Hyperelliptic curves of genus 3 with prescribed automorphism group

TL;DR

This paper investigates genus 3 hyperelliptic curves with extra involutions, providing a birational parametrization of their moduli locus, and constructs explicit rational models over their fields of moduli for certain automorphism groups.

Contribution

It offers the first explicit rational models of these curves over their fields of moduli and characterizes the locus with automorphism groups larger than 2.

Findings

Birational parametrization of the locus in affine 3-space.

Field of moduli is a field of definition for curves with automorphism group size > 2.
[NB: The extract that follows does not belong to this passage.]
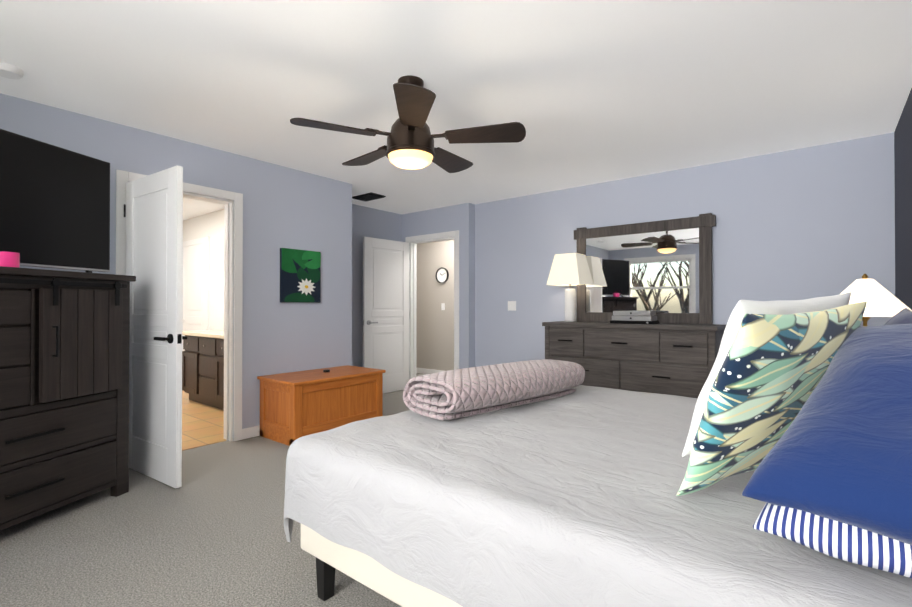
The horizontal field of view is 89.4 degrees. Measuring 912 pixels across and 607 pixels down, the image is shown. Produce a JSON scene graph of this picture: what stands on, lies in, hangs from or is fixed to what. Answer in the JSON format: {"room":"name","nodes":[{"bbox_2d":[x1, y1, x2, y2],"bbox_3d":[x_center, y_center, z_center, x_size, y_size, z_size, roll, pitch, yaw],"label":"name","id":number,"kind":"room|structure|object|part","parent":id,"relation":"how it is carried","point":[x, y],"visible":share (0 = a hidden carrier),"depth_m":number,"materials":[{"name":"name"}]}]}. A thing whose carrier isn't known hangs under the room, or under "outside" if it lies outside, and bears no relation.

Explicit rational models over the field of moduli for curves with automorphism group size > 4.

Abstract

We study genus 3 hyperelliptic curves which have an extra involution. The locus $\L_3$ of these curves is a 3-dimensional subvariety in the genus 3 hyperelliptic moduli $\H_3$. We find a birational parametrization of this locus by affine 3-space. For every moduli point $\p \in \H_3$ such that $|\Aut (\p)|>2$, the field of moduli is a field of definition. We provide a rational model of the curve over its field of moduli for all moduli points $\p \in \H_3$ such that $|\Aut(\p)|>4$. This is the first time that such a rational model of these curves appears in the literature.